For instance for me the most most urgent pathways to fix are those:

  1. very-high CAD risk from homozygous PCSK9 gain-of-function plus 9p21 double heterozygous plus MYLIP/IDOL homozygous;
  2. beta-cell secretion deficit on a paradoxically insulin-sensitive background;
  3. a keystone NRF2 / glutathione bottleneck confirmed across at least six reports;
  4. distributed methylation pressure ;
  5. elevated IGF-1 production tendency partially counter-balanced by one copy of the FOXO3 longevity haplotype;
  6. homozygous PTPN22 R620W autoimmunity risk (mitigated by absent HLA counterweights);
  7. NO-signaling convergence (GUCY1A3 + NOS3 + PDE5A + SPR);

For instance if I don’t fix #1, my life expectancy will be rather reduced. As the mutations cause a gain of function of the PCSK9, the fix is pretty easy: Repatha which is a PCSk9 antibody.
Before doing those reports I was on rosuvastatin + ezetimibe + bempedoic acid. That sort of worked but treating the symptoms rather than the fundamental cause.

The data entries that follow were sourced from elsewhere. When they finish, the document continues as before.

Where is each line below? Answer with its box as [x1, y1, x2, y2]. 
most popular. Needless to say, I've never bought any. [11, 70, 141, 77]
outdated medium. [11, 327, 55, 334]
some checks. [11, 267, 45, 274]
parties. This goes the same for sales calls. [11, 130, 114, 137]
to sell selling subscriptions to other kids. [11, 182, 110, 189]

#7 is similarly easy to fix with tadalafil + l-citrulline. I that case also it will fix the exact cause rather than just the symptoms.

#2 is much more tricky. I spent years trying to understand why I have glucose regulation issue while I’m extremely insulin sensitive (HOMA-IR 0.6). The answer is genetic beta-cell secretion deficit + other related issues. There Is no exact fix for that but imeglimin will partially help an I’m currently trying that.

Finally, pathway #3 (NRF2 / glutathione bottleneck) was unexpected and silent, as it does not map to easily identifiable symptoms despite impacting multiple organs and functions across six reports.